Are multiples of 0.25 exactly representable as double?

Question

I have the following code for finding quartiles:

#include <stdio.h>
#include <stdlib.h>

typedef struct {
    double qrt[3];
    double *value;
    int count;
} t_data;

static void set_qrt(t_data *data, int qrt)
{
    int n, e;
    double d;

    d = qrt * 0.25 * data->count + 0.5;
    n = (int)d;
    e = n != d;
    data->qrt[qrt - 1] = data->value[n - 1];
    if (e) {
        data->qrt[qrt - 1] += data->value[n];
        data->qrt[qrt - 1] *= 0.5;
    }
}

static void set_qrts(t_data *data)
{
    set_qrt(data, 2);
    if (data->count > 1) {
        set_qrt(data, 1);
        set_qrt(data, 3);
    } else {
        data->qrt[0] = 0.0;
        data->qrt[2] = 0.0;
    }
}

static int comp(const void *pa, const void *pb)
{
    const double a = *(const double *)pa;
    const double b = *(const double *)pb;

    return (a > b) ? 1 : (a < b) ? -1 : 0;
}

int main(void)
{
    double values[] = {3.7, 8.9, 7.1, 5.4, 1.2, 6.8, 4.3, 2.7};
    t_data data;

    data.value = values;
    data.count = (int)(sizeof(values) / sizeof(double));
    qsort(data.value, data.count, sizeof(double), comp);
    set_qrts(&data);
    printf("Q1 = %.1f\nQ2 = %.1f\nQ3 = %.1f\n", data.qrt[0], data.qrt[1], data.qrt[2]);
}

Is

d = qrt * 0.25 * data->count + 0.5;
n = (int)d;
e = n != d;

guaranteed to work as expected? (e == isinteger(d))

Answer 1

The double precision floating point format has 53 bits in its manitissa of which one is implicit. This means that it can represent all positive and negative integers in the range 2^0 to 2^53-1.

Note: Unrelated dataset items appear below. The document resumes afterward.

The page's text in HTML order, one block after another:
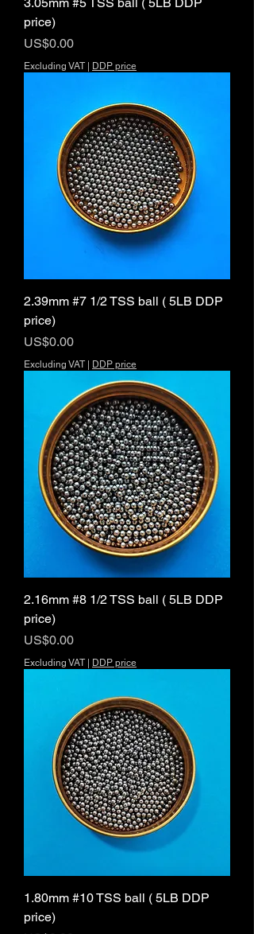
price)
Price
US$0.00
Excluding VAT| DDP price
2.39mm #7 1/2 TSS ball ( 5LB DDP
price)
Price
US$0.00
Excluding VAT| DDP price
2.16mm #8 1/2 TSS ball ( 5LB DDP
price)
Price
US$0.00
Excluding VAT| DDP price
1.80mm #10 TSS ball ( 5LB DDP
price)
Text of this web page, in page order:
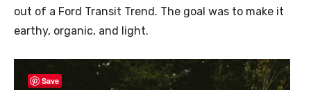
out of a Ford Transit Trend. The goal was to make it
earthy, organic, and light.
Save
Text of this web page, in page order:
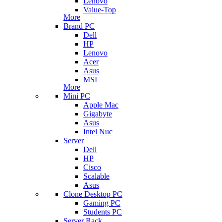
Value-Top
More
Brand PC
Dell
HP
Lenovo
Acer
Asus
MSI
More
Mini PC
Apple Mac
Gigabyte
Asus
Intel Nuc
Server
Dell
HP
Cisco
Scalable
Asus
Clone Desktop PC
Gaming PC
Students PC
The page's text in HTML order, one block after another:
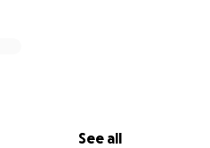
See all
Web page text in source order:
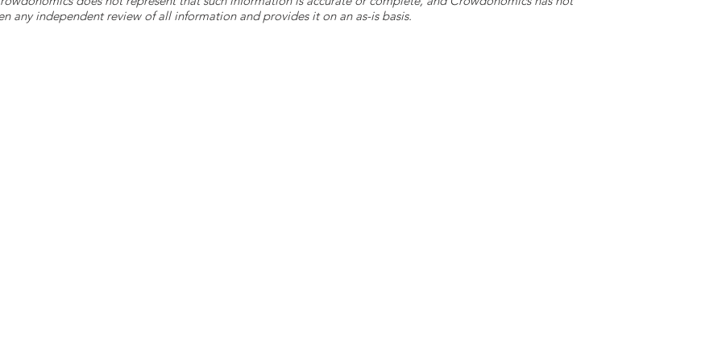
any independent review of all information and provides it on an as-is basis.
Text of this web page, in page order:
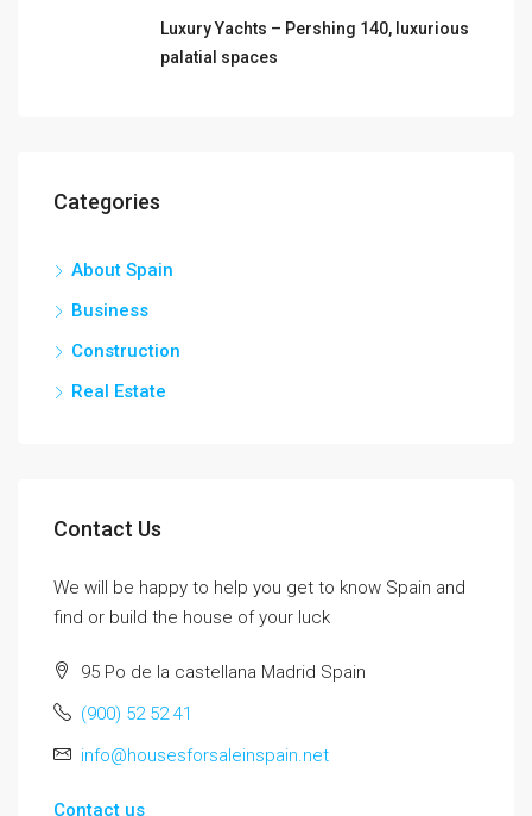
Luxury Yachts – Pershing 140, luxurious
palatial spaces
Categories
About Spain
Business
Construction
Real Estate
Contact Us
We will be happy to help you get to know Spain and
find or build the house of your luck
95 Po de la castellana Madrid Spain
(900) 52 52 41
info@housesforsaleinspain.net
Contact us

0 (zero) is a special case which has its own format.

When it comes to a 0.25 spacing the range is straight-forwardly calculated to be 2^-2 to 2^51-0.25. This means that quite a few but by no means all multiples of 0.25 are exactly representable in the double precision format, just as a quite a few but not all integers are exactly representable.

So if you have an exactly representable spacing of 2^x the representable range is 2^x to 2^(53+x)-2^x.

Answer 2

The values 0.5 and 0.25 themselves will be exact. The intermediate values of your calculation may or may not be, depending on their range. IEEE doubles have a 52-bit mantissa, so they will exactly represent to the 0.25 numbers that need 50 bits or fewer in the mantissa, which is about 15 decimal digits.

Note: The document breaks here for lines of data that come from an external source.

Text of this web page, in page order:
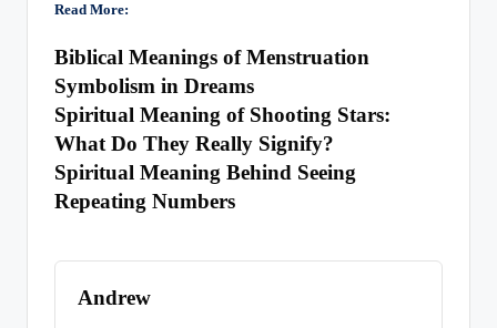
Read More:
Biblical Meanings of Menstruation
Symbolism in Dreams
Spiritual Meaning of Shooting Stars:
What Do They Really Signify?
Spiritual Meaning Behind Seeing
Repeating Numbers
Andrew
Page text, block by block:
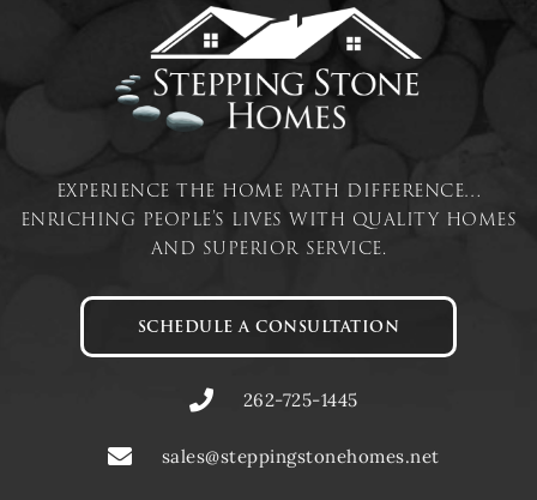
experience the home path difference…
enriching people’s lives with quality homes
and superior service.
SCHEDULE A CONSULTATION
262-725-1445
sales@steppingstonehomes.net
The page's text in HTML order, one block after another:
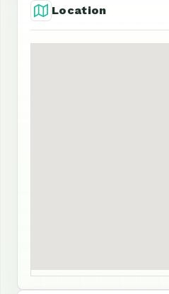
Location
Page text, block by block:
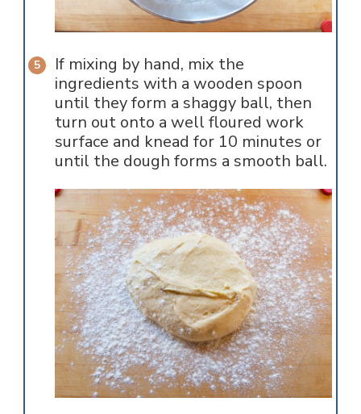
If mixing by hand, mix the
ingredients with a wooden spoon
until they form a shaggy ball, then
turn out onto a well floured work
surface and knead for 10 minutes or
until the dough forms a smooth ball.
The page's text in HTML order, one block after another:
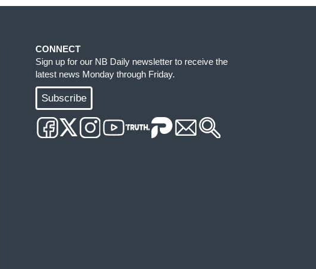
CONNECT
Sign up for our NB Daily newsletter to receive the
latest news Monday through Friday.
Subscribe
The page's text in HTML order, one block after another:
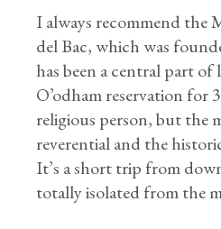
I always recommend the
del Bac, which was
has been a central part
O’odham reservation for
religious person, but the
reverential and the
It’s a short trip from
totally isolated from the
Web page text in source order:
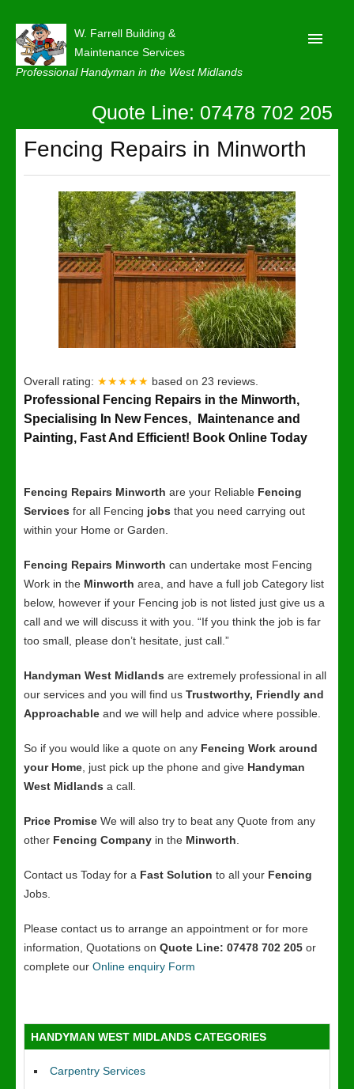
W. Farrell Building &
Maintenance Services
Professional Handyman in the West Midlands
About
Privacy
Latest News
Contact Us
Quote Line: 07478 702 205
Fencing Repairs in Minworth
Overall rating: ★★★★★ based on 23 reviews.
Professional Fencing Repairs in the Minworth,
Specialising In New Fences, Maintenance and
Painting, Fast And Efficient! Book Online Today
Fencing Repairs Minworth are your Reliable Fencing
Services for all Fencing jobs that you need carrying out
within your Home or Garden.
Fencing Repairs Minworth can undertake most Fencing
Work in the Minworth area, and have a full job Category list
below, however if your Fencing job is not listed just give us a
call and we will discuss it with you. “If you think the job is far
too small, please don’t hesitate, just call.”
Handyman West Midlands are extremely professional in all
our services and you will find us Trustworthy, Friendly and
Approachable and we will help and advice where possible.
So if you would like a quote on any Fencing Work around
your Home , just pick up the phone and give Handyman
West Midlands a call.
Price Promise We will also try to beat any Quote from any
other Fencing Company in the Minworth
Contact us Today for a Fast Solution to all your Fencing
Jobs.
Please contact us to arrange an appointment or for more
information, Quotations on Quote Line: 07478 702 205 or
complete our Online enquiry Form
HANDYMAN WEST MIDLANDS CATEGORIES
Carpentry Services

So if you add 0.25 to 100000000000000 (10^14), you'll get 100000000000000.25. But if you add 0.25 to 10000000000000000 (10^16), you'll lose the fraction.

Answer 3

dasblinkenlight is absolutely correct. Double/float and integer types are stored differently according to IEEE754. Watch this for an easy tutorial if you are curious about it.

Answer 4

Numbers 0.5, 0.25, 0.125 and so on represent negative powers of two, and therefore are representable exactly in IEEE 754 types. Using these numbers does not result in representation errors.